Apple’s iPhone 18 chip plans may be hitting an unexpected speed bump, and the culprit isn’t performance or manufacturing yields—it’s memory. Ongoing DRAM shortages and rising prices are reportedly forcing Apple to scale back a key packaging upgrade that had been rumored for the standard A20 chip expected to power the base iPhone 18. The situation is a reminder that even the most supply-chain-savvy tech giant can’t fully escape the volatility of the global DRAM market.
Why the A20 packaging change mattered in the first place
Until recently, expectations were that Apple would move the A20 away from TSMC’s InFO (Integrated Fan-Out) packaging and adopt a newer approach called WMCM (Wafer-level Multi-Chip Module). That shift wasn’t just a technical makeover—it could have unlocked more flexible chip layouts and, crucially, better memory performance for demanding on-device AI features.
WMCM is designed to combine multiple separate dies—such as CPU, GPU, and the Neural Engine—into a single compact package. That opens the door to a wider range of configurations, including different mixes of CPU and GPU cores depending on the product tier. Another benefit is efficiency: with WMCM, the CPU, GPU, and Neural Engine can behave more independently, drawing power more precisely based on the task at hand, which can help keep power use in check.
But the biggest draw for iPhones was always memory. WMCM can place RAM directly onto the wafer alongside the processor rather than sitting adjacent to it. That on-wafer placement improves latency, and lower latency can translate into smoother performance in AI-heavy workloads, where rapid memory access matters. WMCM can also improve heat management and increase interconnect density by placing critical components on a redistribution layer and avoiding certain extra layers used in other designs.
So why back away now? DRAM pricing and supply pressure
According to a recent industry tip, Apple may be dropping WMCM for the standard A20 because the current DRAM shortage—plus higher DRAM prices—makes the broader strategy too expensive to roll out across the lineup. The goal behind WMCM for the base A20 was reportedly tied to enabling more DRAM with better latency for edge AI. If the memory is harder to source or significantly pricier, that plan becomes much more difficult to justify in the lower-margin base model.
What happens to the A20 Pro and iPhone 18 Pro models?

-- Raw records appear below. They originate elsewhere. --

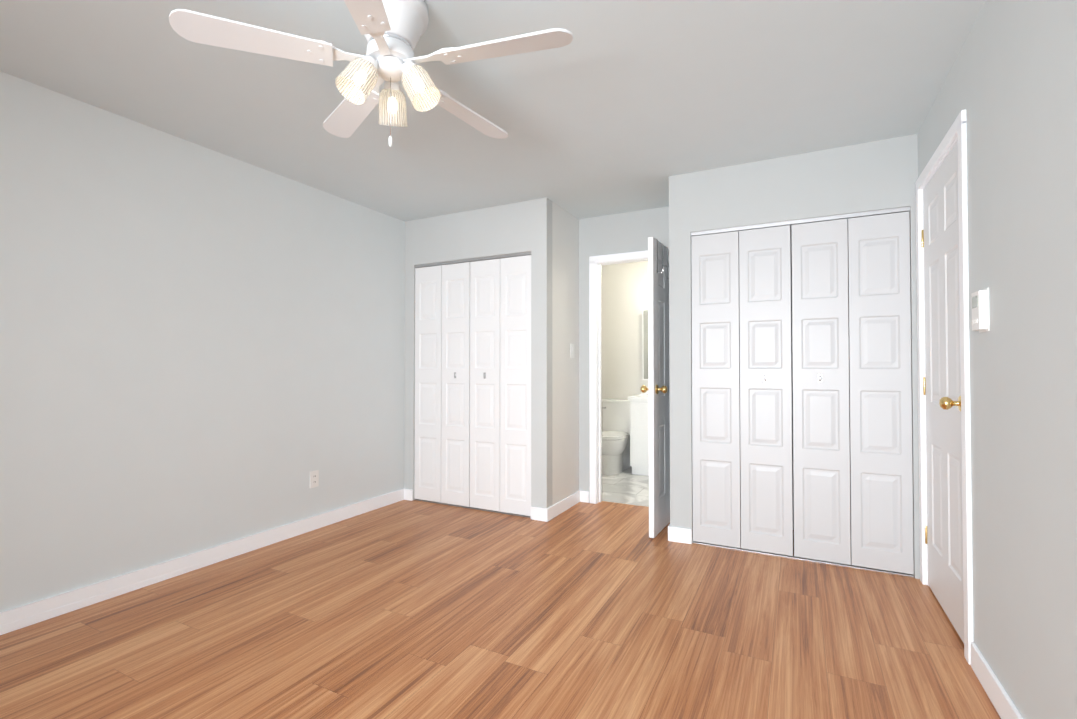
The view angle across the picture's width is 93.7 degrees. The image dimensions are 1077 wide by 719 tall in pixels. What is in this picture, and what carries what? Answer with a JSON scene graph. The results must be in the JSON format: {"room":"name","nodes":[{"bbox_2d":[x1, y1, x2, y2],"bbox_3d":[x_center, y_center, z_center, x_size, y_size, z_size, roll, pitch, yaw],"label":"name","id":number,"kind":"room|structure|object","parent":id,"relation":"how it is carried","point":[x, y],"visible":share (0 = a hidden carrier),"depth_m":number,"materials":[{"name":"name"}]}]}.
{"room":"empty bedroom","nodes":[
{"label":"empty bedroom","id":0,"kind":"room"},
{"bbox_2d":[0,71,404,611],"bbox_3d":[-2.380,-0.033,2.146,0.100,2.420,6.580,0,-1,27],"label":"wall","id":1,"kind":"structure","parent":0,"point":[202,348],"depth_m":2.75,"materials":[{"name":"grey paint"}]},
{"bbox_2d":[0,488,411,634],"bbox_3d":[-2.466,1.124,1.817,0.030,0.095,5.755,0,-1,27],"label":"baseboard","id":2,"kind":"structure","parent":1,"relation":"attached to","point":[20,617],"depth_m":2.74,"materials":[{"name":"white paint"}]},
{"bbox_2d":[310,470,318,487],"bbox_3d":[-1.583,0.845,3.567,0.008,0.116,0.070,0,-1,27],"label":"electrical outlet plate","id":3,"kind":"object","parent":1,"relation":"attached to","point":[314,478],"visible":1,"depth_m":3.56,"materials":[{"name":"white plastic"}]},
{"bbox_2d":[0,0,985,221],"bbox_3d":[-0.324,-1.294,2.078,3.840,0.100,8.300,0,-1,27],"label":"ceiling","id":4,"kind":"structure","parent":0,"point":[617,106],"depth_m":2.29,"materials":[{"name":"paint"}]},
{"bbox_2d":[169,0,572,146],"bbox_3d":[-0.486,-0.997,1.802,1.240,0.501,1.221,0,-1,27],"label":"fan","id":5,"kind":"object","parent":4,"relation":"hanging from","point":[392,31],"visible":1,"depth_m":1.70,"materials":[{"name":"white painted wood"},{"name":"white painted metal"},{"name":"glass"}]},
{"bbox_2d":[0,466,1000,718],"bbox_3d":[-0.324,1.224,2.038,3.840,0.102,8.300,0,-1,27],"label":"floor","id":6,"kind":"structure","parent":0,"point":[408,609],"depth_m":2.15,"materials":[{"name":"brown wood"}]},
{"bbox_2d":[601,398,629,474],"bbox_3d":[0.828,0.844,5.594,0.390,0.775,0.712,0,-1,27],"label":"toilet","id":7,"kind":"object","parent":6,"relation":"on","point":[616,440],"visible":0.79,"depth_m":5.66,"materials":[{"name":"white ceramic"}]},
{"bbox_2d":[628,387,648,475],"bbox_3d":[1.425,0.743,5.380,0.820,0.970,0.553,0,-1,27],"label":"bathroom vanity","id":8,"kind":"object","parent":6,"relation":"on","point":[639,439],"visible":0.1,"depth_m":5.30,"materials":[{"name":"white"}]},
{"bbox_2d":[579,206,668,502],"bbox_3d":[0.762,-0.001,4.175,3.640,2.420,0.100,0,-1,27],"label":"wall","id":9,"kind":"structure","parent":0,"point":[633,231],"depth_m":4.28,"materials":[{"name":"grey paint"}]},
{"bbox_2d":[589,248,668,503],"bbox_3d":[0.816,0.162,4.146,0.816,2.093,0.132,0,-1,27],"label":"door frame","id":10,"kind":"structure","parent":9,"relation":"attached to","point":[596,263],"depth_m":4.26,"materials":[{"name":"white paint"}]},
{"bbox_2d":[640,237,669,537],"bbox_3d":[0.907,0.185,3.671,0.185,2.013,0.671,0,-1,27],"label":"bathroom door","id":11,"kind":"structure","parent":9,"relation":"in","point":[658,389],"depth_m":3.46,"materials":[{"name":"white paint"}]},
{"bbox_2d":[601,261,647,430],"bbox_3d":[1.307,0.025,5.829,2.100,2.420,0.100,0,-1,27],"label":"wall","id":12,"kind":"structure","parent":0,"point":[624,294],"depth_m":5.92,"materials":[{"name":"white paint"}]},
{"bbox_2d":[642,309,647,379],"bbox_3d":[1.490,-0.241,5.597,0.660,0.945,0.145,0,-1,27],"label":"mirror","id":13,"kind":"object","parent":12,"relation":"attached to","point":[645,340],"visible":0.04,"depth_m":5.69,"materials":[{"name":"white"}]},
{"bbox_2d":[404,134,919,578],"bbox_3d":[0.596,-0.006,3.851,3.640,2.420,0.630,0,-1,27],"label":"wall","id":14,"kind":"structure","parent":0,"point":[871,176],"depth_m":3.35,"materials":[{"name":"grey paint"}]},
{"bbox_2d":[414,255,530,515],"bbox_3d":[-0.554,0.199,4.114,1.145,1.990,0.036,0,-1,27],"label":"closet door","id":15,"kind":"structure","parent":14,"relation":"in","point":[473,384],"depth_m":4.08,"materials":[{"name":"white paint"}]},
{"bbox_2d":[544,490,583,521],"bbox_3d":[0.215,1.159,4.021,0.030,0.095,0.648,0,-1,27],"label":"baseboard","id":16,"kind":"structure","parent":14,"relation":"attached to","point":[558,508],"depth_m":3.99,"materials":[{"name":"white paint"}]},
{"bbox_2d":[570,344,573,357],"bbox_3d":[0.285,-0.070,4.196,0.013,0.116,0.070,0,-1,27],"label":"switch plate","id":17,"kind":"object","parent":14,"relation":"attached to","point":[571,350],"visible":1,"depth_m":4.18,"materials":[{"name":"white plastic"}]},
{"bbox_2d":[415,206,913,576],"bbox_3d":[0.495,0.185,3.580,3.505,2.030,0.038,0,-1,27],"label":"trim","id":18,"kind":"structure","parent":14,"relation":"attached to","point":[828,218],"depth_m":3.11,"materials":[{"name":"silver metal"}]},
{"bbox_2d":[668,524,683,541],"bbox_3d":[1.006,1.153,3.613,0.016,0.095,0.646,0,-1,27],"label":"baseboard","id":19,"kind":"structure","parent":14,"relation":"attached to","point":[673,532],"depth_m":3.31,"materials":[{"name":"white paint"}]},
{"bbox_2d":[691,211,913,574],"bbox_3d":[1.530,0.182,3.046,1.170,1.990,0.036,0,-1,27],"label":"closet door","id":20,"kind":"structure","parent":14,"relation":"in","point":[741,396],"depth_m":3.00,"materials":[{"name":"white paint"}]},
{"bbox_2d":[918,0,1076,718],"bbox_3d":[0.980,-0.060,0.479,0.120,2.420,6.480,0,-1,27],"label":"wall","id":21,"kind":"structure","parent":0,"point":[1009,85],"depth_m":1.49,"materials":[{"name":"grey paint"}]},
{"bbox_2d":[921,141,963,642],"bbox_3d":[1.854,0.133,2.344,0.110,2.075,0.740,0,-1,27],"label":"entry door","id":22,"kind":"structure","parent":21,"relation":"in","point":[942,388],"depth_m":2.32,"materials":[{"name":"white paint"}]},
{"bbox_2d":[915,110,972,664],"bbox_3d":[1.903,0.105,2.316,0.116,2.150,0.865,0,-1,27],"label":"door frame","id":23,"kind":"structure","parent":21,"relation":"attached to","point":[956,132],"depth_m":1.99,"materials":[{"name":"white paint"}]},
{"bbox_2d":[971,288,989,332],"bbox_3d":[1.573,-0.174,1.801,0.029,0.150,0.100,0,-1,27],"label":"thermostat","id":24,"kind":"object","parent":21,"relation":"attached to","point":[980,309],"visible":1,"depth_m":1.77,"materials":[{"name":"white plastic"}]},
{"bbox_2d":[971,643,1022,718],"bbox_3d":[0.546,1.092,-0.235,0.016,0.095,4.853,0,-1,27],"label":"baseboard","id":25,"kind":"structure","parent":21,"relation":"attached to","point":[995,691],"depth_m":1.71,"materials":[{"name":"white paint"}]}
]}

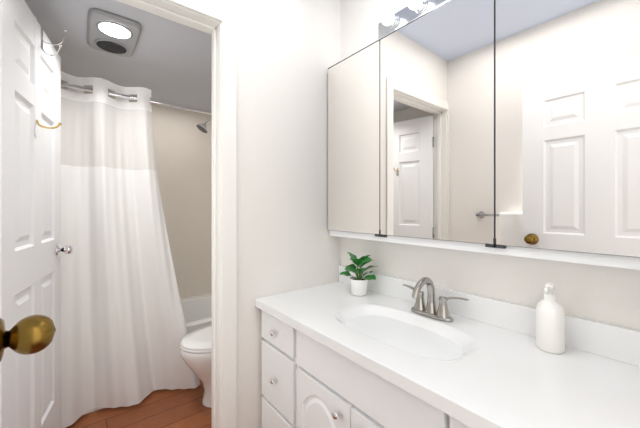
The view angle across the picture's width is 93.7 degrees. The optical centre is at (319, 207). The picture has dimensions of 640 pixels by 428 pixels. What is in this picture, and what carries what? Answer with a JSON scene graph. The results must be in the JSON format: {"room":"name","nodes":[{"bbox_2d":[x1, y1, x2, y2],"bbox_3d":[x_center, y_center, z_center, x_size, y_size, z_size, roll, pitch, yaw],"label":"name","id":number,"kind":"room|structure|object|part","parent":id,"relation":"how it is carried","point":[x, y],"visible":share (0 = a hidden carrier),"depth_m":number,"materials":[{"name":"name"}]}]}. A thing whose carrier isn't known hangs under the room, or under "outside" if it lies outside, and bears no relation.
{"room":"bathroom","nodes":[
{"label":"bathroom","id":0,"kind":"room"},
{"bbox_2d":[0,315,55,361],"bbox_3d":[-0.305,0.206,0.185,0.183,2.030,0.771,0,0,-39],"label":"door knob","id":1,"kind":"object","parent":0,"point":[31,334],"depth_m":0.46,"materials":[{"name":"metal"}]},
{"bbox_2d":[24,0,211,111],"bbox_3d":[-1.057,-1.147,2.090,1.680,0.380,1.705,0,0,-39],"label":"ceiling","id":2,"kind":"structure","parent":0,"point":[169,61],"depth_m":1.87,"materials":[{"name":"paint"}]},
{"bbox_2d":[87,8,140,56],"bbox_3d":[-1.139,-0.938,1.654,0.227,0.037,0.437,0,0,-39],"label":"fan light","id":3,"kind":"object","parent":2,"relation":"attached to","point":[112,33],"visible":1,"depth_m":1.59,"materials":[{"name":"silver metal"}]},
{"bbox_2d":[66,379,211,427],"bbox_3d":[-0.553,1.283,1.459,1.680,0.080,3.320,0,0,-39],"label":"floor","id":4,"kind":"structure","parent":0,"point":[175,408],"depth_m":1.81,"materials":[{"name":"brown wood"}]},
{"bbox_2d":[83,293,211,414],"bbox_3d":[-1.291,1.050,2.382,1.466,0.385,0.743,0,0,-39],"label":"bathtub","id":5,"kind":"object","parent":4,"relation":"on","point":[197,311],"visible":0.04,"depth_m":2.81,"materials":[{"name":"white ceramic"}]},
{"bbox_2d":[180,325,211,407],"bbox_3d":[-0.556,0.856,2.046,0.737,0.775,0.420,0,0,-39],"label":"toilet","id":6,"kind":"object","parent":4,"relation":"on","point":[196,350],"visible":0.23,"depth_m":1.81,"materials":[{"name":"white ceramic"}]},
{"bbox_2d":[255,265,639,427],"bbox_3d":[0.342,0.792,1.074,0.562,0.901,1.396,0,0,-39],"label":"bathroom vanity","id":7,"kind":"object","parent":4,"relation":"on","point":[308,382],"depth_m":0.94,"materials":[{"name":"paint"}]},
{"bbox_2d":[340,252,377,295],"bbox_3d":[0.200,0.332,1.515,0.181,0.209,0.186,0,0,-39],"label":"plant","id":8,"kind":"object","parent":7,"relation":"on","point":[359,285],"visible":0.98,"depth_m":1.49,"materials":[{"name":"green plant"}]},
{"bbox_2d":[403,277,468,321],"bbox_3d":[0.415,0.355,1.190,0.157,0.161,0.286,0,0,-39],"label":"faucet","id":9,"kind":"object","parent":7,"relation":"on","point":[430,310],"visible":1,"depth_m":1.19,"materials":[{"name":"silver metal"}]},
{"bbox_3d":[0.342,0.455,1.074,0.561,0.226,1.396,0,0,-39],"label":"bathroom vanity top","id":10,"kind":"part","parent":7,"relation":"part of","materials":[{"name":"white stone"}]},
{"bbox_2d":[536,283,564,353],"bbox_3d":[0.706,0.335,0.923,0.086,0.202,0.072,0,0,-39],"label":"soap dispenser","id":11,"kind":"object","parent":7,"relation":"on","point":[550,325],"visible":1,"depth_m":0.90,"materials":[{"name":"white plastic"}]},
{"bbox_2d":[210,0,340,427],"bbox_3d":[-0.489,-0.007,1.379,1.480,2.500,0.115,0,0,-39],"label":"wall","id":12,"kind":"structure","parent":0,"point":[288,53],"depth_m":1.53,"materials":[{"name":"paint"}]},
{"bbox_2d":[0,0,73,427],"bbox_3d":[-1.232,0.199,1.300,0.194,2.041,0.721,0,0,-29],"label":"door","id":13,"kind":"structure","parent":12,"relation":"attached to","point":[31,249],"depth_m":1.24,"materials":[{"name":"paint"}]},
{"bbox_2d":[116,0,236,427],"bbox_3d":[-0.746,0.172,1.174,0.822,2.143,0.140,0,0,-39],"label":"door frame","id":14,"kind":"structure","parent":12,"relation":"attached to","point":[217,22],"depth_m":1.35,"materials":[{"name":"paint"}]},
{"bbox_2d":[341,0,639,330],"bbox_3d":[0.064,-0.007,1.953,0.100,2.500,3.320,0,0,-39],"label":"wall","id":15,"kind":"structure","parent":0,"point":[605,294],"depth_m":1.14,"materials":[{"name":"paint"}]},
{"bbox_2d":[328,41,375,240],"bbox_3d":[0.208,-0.325,1.596,0.119,0.964,0.382,0,0,-39],"label":"upper cabinet","id":16,"kind":"object","parent":15,"relation":"attached to","point":[352,80],"depth_m":1.55,"materials":[{"name":"mirror"}]},
{"bbox_2d":[378,0,446,38],"bbox_3d":[0.520,-0.884,1.197,0.130,0.085,0.770,0,0,-39],"label":"vanity light","id":17,"kind":"object","parent":15,"relation":"attached to","point":[390,22],"visible":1,"depth_m":1.37,"materials":[{"name":"frosted glass"},{"name":"chrome"}]},
{"bbox_2d":[376,0,487,252],"bbox_3d":[0.484,-0.325,1.251,0.119,0.964,0.500,0,0,-39],"label":"upper cabinet","id":18,"kind":"object","parent":15,"relation":"attached to","point":[432,70],"depth_m":1.19,"materials":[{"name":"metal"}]},
{"bbox_2d":[488,0,639,269],"bbox_3d":[0.795,-0.325,0.862,0.119,0.964,0.496,0,0,-39],"label":"upper cabinet","id":19,"kind":"object","parent":15,"relation":"attached to","point":[507,127],"depth_m":0.87,"materials":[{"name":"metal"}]},
{"bbox_3d":[-1.559,0.143,2.717,1.480,2.200,0.100,0,0,-39],"label":"wall","id":20,"kind":"structure","parent":0,"visible":0},
{"bbox_2d":[61,86,211,298],"bbox_3d":[-1.293,-0.037,2.385,1.480,1.840,0.750,0,0,-39],"label":"wall","id":21,"kind":"structure","parent":20,"relation":"attached to","point":[183,147],"depth_m":2.87,"materials":[{"name":"beige paint"}]},
{"bbox_2d":[61,82,211,114],"bbox_3d":[-1.078,-0.727,2.115,1.478,0.060,0.060,0,0,-39],"label":"curtain rod","id":22,"kind":"object","parent":21,"relation":"attached to","point":[77,87],"visible":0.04,"depth_m":1.98,"materials":[{"name":"silver metal"}]},
{"bbox_2d":[61,71,199,427],"bbox_3d":[-1.232,0.208,1.877,0.880,2.020,0.248,0,0,-39],"label":"shower curtain","id":23,"kind":"object","parent":22,"relation":"hanging from","point":[124,332],"visible":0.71,"depth_m":1.84,"materials":[{"name":"fabric"}]},
{"bbox_2d":[196,120,211,132],"bbox_3d":[-0.889,-0.747,2.708,0.434,0.181,0.110,0,0,-39],"label":"shower head","id":24,"kind":"object","parent":21,"relation":"attached to","point":[202,127],"visible":0.71,"depth_m":2.60}
]}

The same report suggests Apple will still use WMCM for the A20 Pro chip, which is expected to power the iPhone 18 Pro and iPhone 18 Pro Max. However, there’s a catch: even with the more advanced packaging, those higher-end models may not get an increase in RAM capacity.
Instead, Apple is said to consider today’s 12GB LPDDR5 memory sufficient, allowing the Pro models to gain the packaging-related advantages (like latency and efficiency improvements) without the added cost of increasing RAM at a time when DRAM remains expensive and constrained.
Bad news for base iPhone 18 RAM expectations
If WMCM is indeed being reserved for the Pro chips, it also makes a 12GB RAM upgrade for the base iPhone 18 far less likely. Recent speculation had pointed in that direction, but the economics don’t appear to support it. The cost of a 12GB LPDDR5 module is projected to be extremely high around the timeframe when the base iPhone 18 is expected to launch, making a meaningful RAM bump hard to justify for Apple’s standard model without squeezing margins or raising prices.
The bigger takeaway: AI ambitions meet real-world component costs
Apple has been pushing more on-device intelligence, and memory is one of the most important ingredients for AI features that run locally—especially as models and workloads grow more complex. But this report highlights the practical limits of that ambition when supply and pricing don’t cooperate. If DRAM remains tight and expensive, Apple may continue to differentiate iPhone 18 features not just by camera upgrades and display tech, but by behind-the-scenes silicon and memory decisions that determine how far on-device AI can go on each model.